The real story was and remains the active participation of members of Voice of the Faithful in the Diocese of Bridgeport (VOTF-Bpt) in promoting restructuring plans at the parish and diocesan level, as well as other VOTF groups in Connecticut and nationally.
Raised Bill 1098 was supported by VOTF-Bpt, with the qualification that the bishop and pastors should have voting rights, albeit on lay-controlled boards.
Both the Hartford affiliate (VOTF-Hfd) and the national VOTF released press statements asserting that they did not support the bill, but those statements came only after the bill was withdrawn in the face of public, political and legal reactions that consigned it to the legislative dust bin.
Moreover, neither organization expressed outright opposition to legislatively mandated lay majority boards, and neither publicly repudiated the unconstitutional and doctrinally offensive bill while it was still pending.
Deeper investigation suggests more was happening than the press releases revealed: something very much about power and control over doctrine, protests to the contrary notwithstanding.
Clues abound. One officer of VOTF-Bpt is also a board member of the Womans Ordination Conference. VOTF-Hfd, while carefully parroting the party line regarding faithfulness to the Church and nonsupport of R.B. 1098, has repeatedly promoted amendments to the state religious corporation law by providing forums for Gallagher to press his case.
The Connecticut VOTF online e-letter Our Voices, a project closely associated with VOTF-Hfd, included an article by Gallagher advocating change in the religious corporations act (March 2007), a favorable report of a VOTF-Bpt officers statement that Gallaghers approach may be fruitful (May 2007), and a prominent announcement of Gallaghers planned keynote address at a VOTF-Hfd meeting along with an article outlining his proposal calling it long overdue (July/August 2007).
The September/October 2007 issue reported on Gallaghers call for the state attorney general to get involved in financial oversight of Catholic parishes and separately reported at greater length the keynote address he delivered at VOTF-Hfds September 2007 meeting.
In March 2008 it reprinted a letter Gallagher sent to The (Stamford) Advocate crudely suggesting that Catholic pastors are compromised by their ordination promises of obedience and therefore suffer from a conflict of interests in managing the financial affairs of parishes.
VOTFs affinity to Paul Lakeland, a professor at Fairfield University, is also telling. In the face of the justified fury generated by the bills proposed violation of religious liberty, Lakeland joined Gallagher at a March 10, 2009, press conference to request withdrawal of the bill, notwithstanding their support for lay control of parish corporations.
Lakeland, a self-described member of VOTF and member of the oppressed class of laypersons, declared in Liberation of the Laity: In Search of an Accountable Church (Continuum Books, 2007) that the laity must be liberated from the systemic oppression of the hierarchy: First, it will be necessary for the laity to take charge of their own liberation, he wrote.

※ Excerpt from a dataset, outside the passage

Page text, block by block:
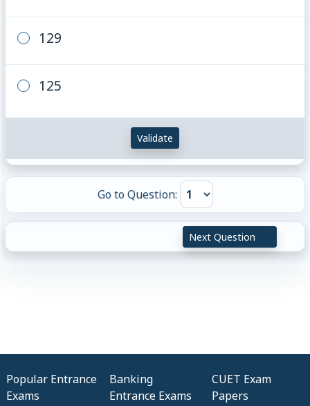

It cannot be the work of bishops or priests, though they can certainly assist. The primary way they can help is by standing aside. Those who have occupied that center stage can stand aside willingly or be pushed aside. That is up to them.
VOTF-Hfd, whose leadership includes a national VOTF board member, invited Lakeland to be its keynote speaker at its March 2008 meeting. He was also a featured speaker at VOTF-Bpts 2008 annual conference. A 2007 issue of Our Voices announced a VOTF-Bpt conference entitled Follow the Money: Financial Accountability in the Catholic Church that featured Lakeland as a speaker.
In 2005 VOTF-Bpt published a proposal for structural change in the Church bearing striking similarities to R.B. 1098, including parish boards with lay-majority control. It also called for term-limited election of bishops, term-limited appointment of pastors subject to a lay committee veto and establishment of lay-controlled parish and diocesan corporations that would own and be freely able to sell unneeded property while retaining to the entire parish membership the right to dissolve the parish and sell or donate its assets if insufficient numbers or other valid reason so warrant. The proposal is linked on the national VOTF website under the Structural Change index of documents.
VOTFs fingerprints are all over Raised Bill 1098. Subsequent articles will examine the flawed theology behind VOTFs agenda, one aimed at wresting authority from the hierarchy and remaking the ministerial priesthood in its own image.
Tomorrow: Flawed theology joined to a political agenda.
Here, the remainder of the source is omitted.